Awwww well done you!

Can I just say we recently rehomed a now 20 week old staff x godknowswhat from a local rescue centre. There are no papers we have, nothing at all about him as the rescue don't know his back ground.

His mum was a staff and he was born in there, and then rehomed to someone who brought him back when he was 12 weeks because he was chewing and weeing in the house... . I'd love to know what he was chewing as we've not had an inch of damage to our house, and he's left for 4 hours at a time with our older dog!

He's getting more and more staff in his face, and filling out a bit now, so we do actually wonder if he is actually a cross or not.

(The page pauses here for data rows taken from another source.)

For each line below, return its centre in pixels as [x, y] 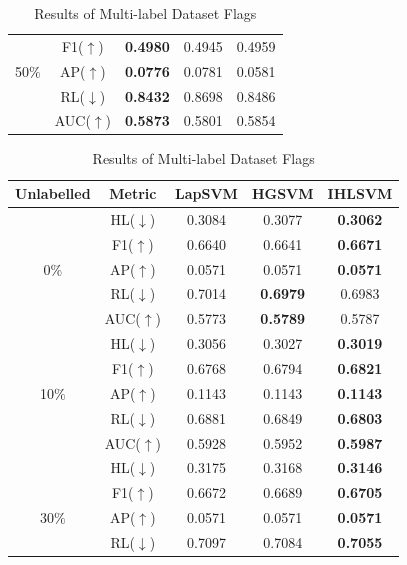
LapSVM [206, 193]
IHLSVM [360, 193]
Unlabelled [53, 193]
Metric [133, 193]
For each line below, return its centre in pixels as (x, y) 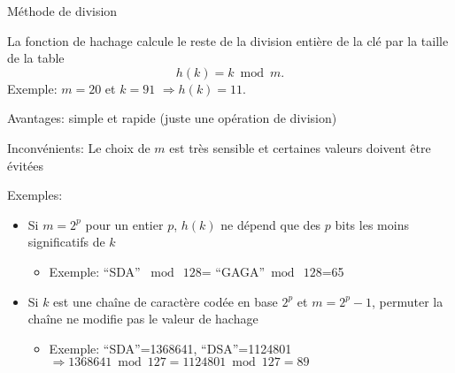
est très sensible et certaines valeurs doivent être (300, 147)
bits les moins (372, 224)
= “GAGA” (233, 271)
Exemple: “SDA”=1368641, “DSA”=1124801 (170, 348)
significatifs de (66, 242)
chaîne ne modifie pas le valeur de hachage (143, 319)
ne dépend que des (271, 224)
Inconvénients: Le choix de (79, 147)
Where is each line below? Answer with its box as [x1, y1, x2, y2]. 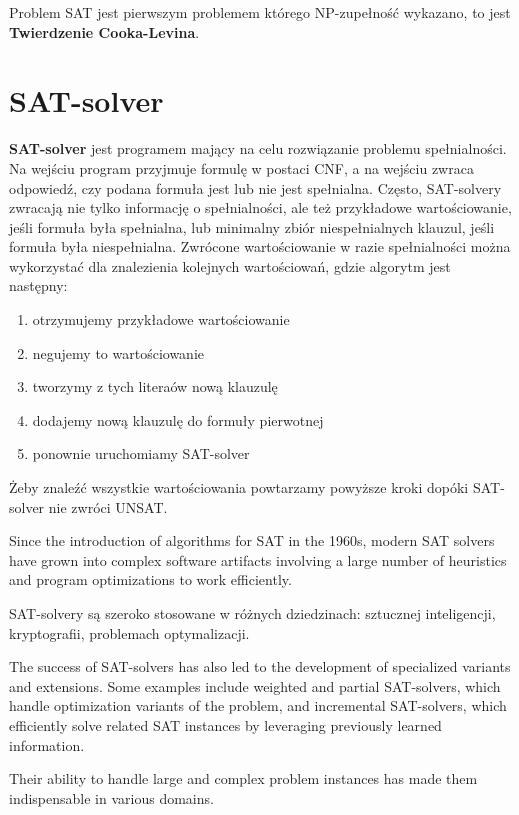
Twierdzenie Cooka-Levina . [9, 21, 200, 42]
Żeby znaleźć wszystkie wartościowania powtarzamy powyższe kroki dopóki [9, 477, 469, 498]
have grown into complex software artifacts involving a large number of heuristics [9, 549, 507, 570]
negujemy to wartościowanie [32, 342, 205, 363]
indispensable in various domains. [9, 787, 214, 808]
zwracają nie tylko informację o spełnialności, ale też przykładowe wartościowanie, [9, 197, 512, 218]
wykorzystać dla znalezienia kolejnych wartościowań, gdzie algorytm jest [9, 255, 451, 276]
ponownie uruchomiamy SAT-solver [32, 443, 250, 464]
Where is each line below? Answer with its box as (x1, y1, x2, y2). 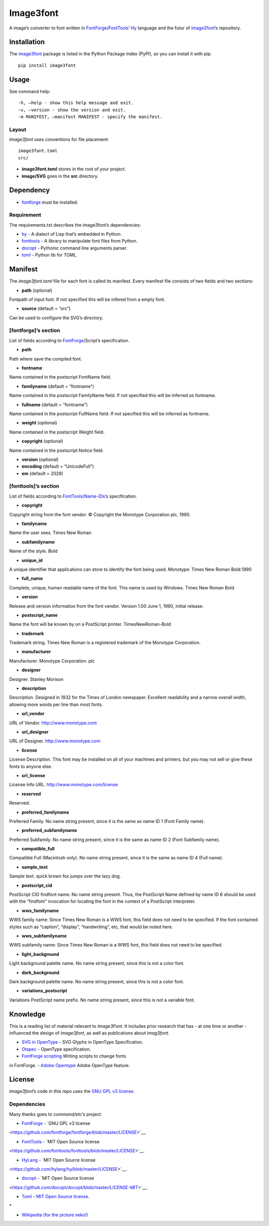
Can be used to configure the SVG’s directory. (9, 314, 104, 321)
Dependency (9, 186, 50, 194)
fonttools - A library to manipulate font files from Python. (21, 238, 138, 244)
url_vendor (21, 710, 45, 717)
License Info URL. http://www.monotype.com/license (9, 782, 118, 788)
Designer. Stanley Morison (9, 676, 64, 682)
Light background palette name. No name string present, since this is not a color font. (9, 960, 185, 966)
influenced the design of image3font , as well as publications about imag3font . (9, 1030, 169, 1036)
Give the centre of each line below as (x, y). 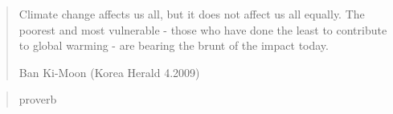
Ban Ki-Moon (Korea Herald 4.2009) (109, 72)
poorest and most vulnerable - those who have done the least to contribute (203, 29)
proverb (38, 99)
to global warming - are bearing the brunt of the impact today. (174, 45)
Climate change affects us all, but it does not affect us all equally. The (192, 14)
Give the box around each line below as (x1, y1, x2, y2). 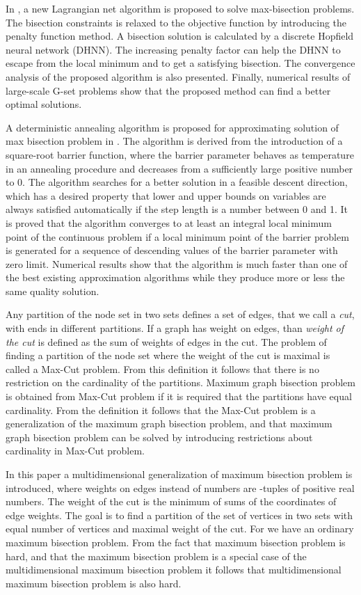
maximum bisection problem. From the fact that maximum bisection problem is (6, 534, 346, 549)
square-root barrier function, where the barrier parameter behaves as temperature (6, 147, 354, 161)
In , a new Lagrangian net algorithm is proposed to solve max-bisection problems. (6, 1, 355, 15)
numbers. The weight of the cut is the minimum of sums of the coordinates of (6, 494, 337, 509)
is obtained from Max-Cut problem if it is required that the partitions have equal (6, 389, 352, 404)
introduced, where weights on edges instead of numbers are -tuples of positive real (6, 480, 355, 495)
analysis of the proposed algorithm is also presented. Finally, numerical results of (6, 69, 351, 84)
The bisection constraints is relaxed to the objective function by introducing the (6, 15, 347, 29)
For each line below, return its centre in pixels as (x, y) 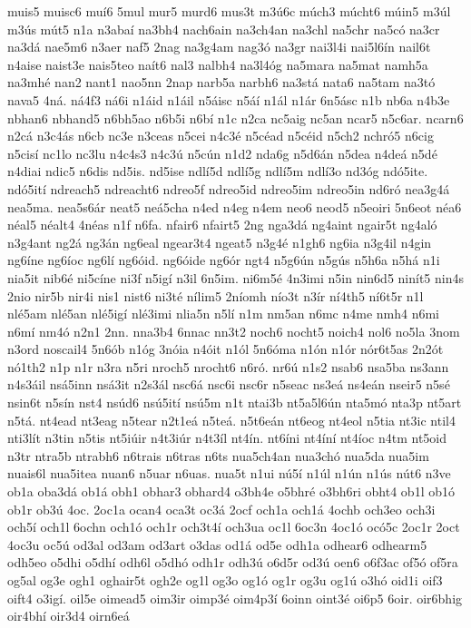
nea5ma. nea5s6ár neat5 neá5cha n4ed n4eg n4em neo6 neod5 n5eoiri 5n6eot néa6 (235, 206)
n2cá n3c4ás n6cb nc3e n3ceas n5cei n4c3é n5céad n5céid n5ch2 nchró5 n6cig (221, 136)
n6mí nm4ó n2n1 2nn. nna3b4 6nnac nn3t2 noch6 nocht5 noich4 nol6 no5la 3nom (234, 331)
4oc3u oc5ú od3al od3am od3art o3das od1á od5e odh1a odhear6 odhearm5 (217, 544)
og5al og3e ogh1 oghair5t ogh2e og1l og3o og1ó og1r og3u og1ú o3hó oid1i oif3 (225, 580)
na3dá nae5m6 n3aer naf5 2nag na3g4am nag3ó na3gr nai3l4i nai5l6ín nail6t (219, 47)
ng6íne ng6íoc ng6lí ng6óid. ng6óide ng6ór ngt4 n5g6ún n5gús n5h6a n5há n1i (224, 260)
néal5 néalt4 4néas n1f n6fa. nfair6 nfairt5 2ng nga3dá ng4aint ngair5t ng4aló (222, 225)
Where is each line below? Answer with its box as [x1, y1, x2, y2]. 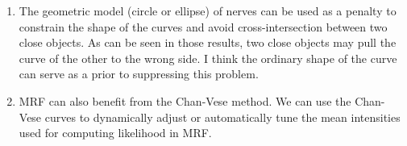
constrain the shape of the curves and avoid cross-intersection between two [19, 18, 388, 35]
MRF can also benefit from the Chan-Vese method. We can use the [19, 92, 351, 109]
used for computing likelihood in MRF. [19, 124, 212, 141]
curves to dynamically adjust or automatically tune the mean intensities [44, 108, 401, 125]
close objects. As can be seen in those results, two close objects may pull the [19, 34, 397, 51]
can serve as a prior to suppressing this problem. [19, 65, 259, 82]
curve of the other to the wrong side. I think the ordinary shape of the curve [19, 49, 397, 66]
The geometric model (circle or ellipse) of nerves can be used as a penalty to [19, 2, 397, 19]
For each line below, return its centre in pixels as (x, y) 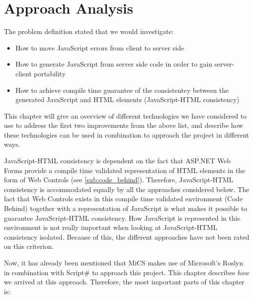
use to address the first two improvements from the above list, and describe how (124, 125)
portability (50, 73)
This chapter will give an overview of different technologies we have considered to (125, 115)
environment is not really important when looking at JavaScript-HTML (111, 227)
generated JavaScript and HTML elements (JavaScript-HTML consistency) (127, 99)
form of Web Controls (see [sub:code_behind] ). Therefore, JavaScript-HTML (119, 180)
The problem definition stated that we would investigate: (89, 31)
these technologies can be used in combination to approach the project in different (126, 134)
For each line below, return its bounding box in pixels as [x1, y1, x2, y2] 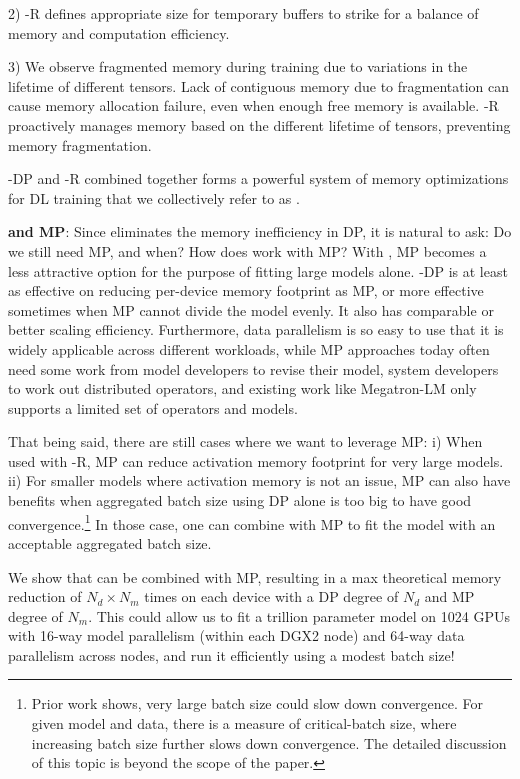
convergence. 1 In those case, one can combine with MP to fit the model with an [8, 510, 496, 534]
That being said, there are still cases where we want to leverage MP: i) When [8, 431, 483, 452]
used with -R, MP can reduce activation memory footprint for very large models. [8, 450, 504, 471]
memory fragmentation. [8, 134, 152, 155]
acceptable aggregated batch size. [8, 532, 212, 553]
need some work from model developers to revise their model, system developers [8, 358, 499, 379]
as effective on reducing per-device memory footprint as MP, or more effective [8, 280, 484, 301]
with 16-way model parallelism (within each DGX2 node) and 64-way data [8, 625, 465, 646]
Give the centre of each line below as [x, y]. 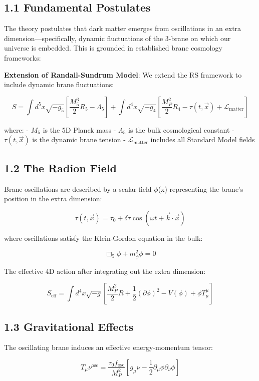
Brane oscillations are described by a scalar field [78, 188]
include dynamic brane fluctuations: [59, 84]
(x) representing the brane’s [201, 188]
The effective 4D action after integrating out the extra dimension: [105, 271]
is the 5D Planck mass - [79, 129]
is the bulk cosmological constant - [181, 129]
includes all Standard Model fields [203, 139]
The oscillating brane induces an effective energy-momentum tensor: [108, 347]
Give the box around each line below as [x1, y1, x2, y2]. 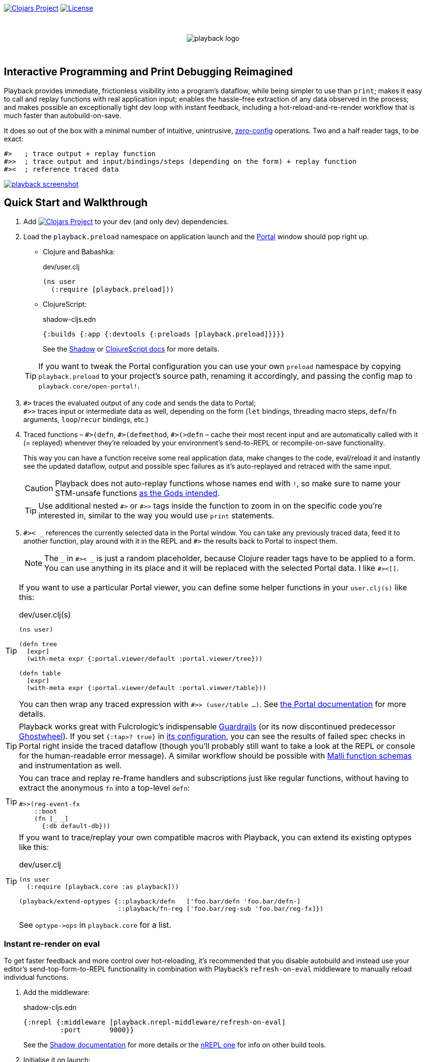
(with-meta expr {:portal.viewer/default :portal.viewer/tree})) [26, 655, 263, 662]
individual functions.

Not sure.

I'd love to see photos though, that sounds like a really strange mix!


----------



## sailor (Feb 5, 2010)

Staffies have one thing on their mind, pleasing their owner and getting as much love and attention from people as possible 
so they are easy to train, because they quickly learn what makes the owner smile and fuss them 
They can be dog aggressive, but being brought up with other your dogs and being socialised, with out being overwhelmed, should deter any problems with that.

As for papers, thats just to prove she isnt a pitbull type... but i think with spaniel features, your not going to have a problem lol people will love her floppy ears and staffy smile 

I have a "double devil dog"  SBT x rottweiler.... so if Sailor was to believe everything he read in the papers , he would be mauling kids and dogs left right and centre and my own children would be severly scarred or even dead by now ... but his the totally oppposite, soo friendly and loving, will do anything for a fuss or a gravy bone... he also wants to play with every dog he comes across and gets giddy with excitement when he gets the chance to play and doesnt know what to do with himself lol 

Am sure you will do well with Poppy and she will have a fantastic life with you, I bet she alr4eady knows you saved her from a terrible life and your already her life long best friend :001_wub:


----------



## Pointermum (Jul 2, 2010)

Pic's please  well done for giving this little one a good home


----------



## mummyto3andfurbabies (Jan 26, 2011)

very interestin mix!! well done on rescuin her and i love the name poppy!! piccies pleaseeeeeee


----------



## P2011oppy (Mar 9, 2011)

Well I have good news and sad news. Poppy is doing well but having to go through a course of special baths at the vets because she has a very bad skin condition. Has nearly lost all of her coat but is happy and playful. She will improve but it will take time. The sad news is that I lost my beautiful 14 year old cocker spaniel on Monday. She was very listless on Sunday afternoon and took her to the vets first thing Monday. Her heart was failing and had difficulty breathing. The vet put her on oxygen but as soon as she was taken off it she couldn't cope. It was time to say goodbye - my heart is breaking. For the last year she was deaf and blind but still very active - she followed me everywhere and as soon as I sat down snuggled up to me. I miss her dreadfully. Poppy loved to snuggle against her. This is the bad part of loving pets, I don't believe you grieve any less for your beloved pet as you would a human being.


----------



## Staffx (Jan 12, 2011)

Couldn't just read and run.

I am so sorry for your loss, my heart goes out to you.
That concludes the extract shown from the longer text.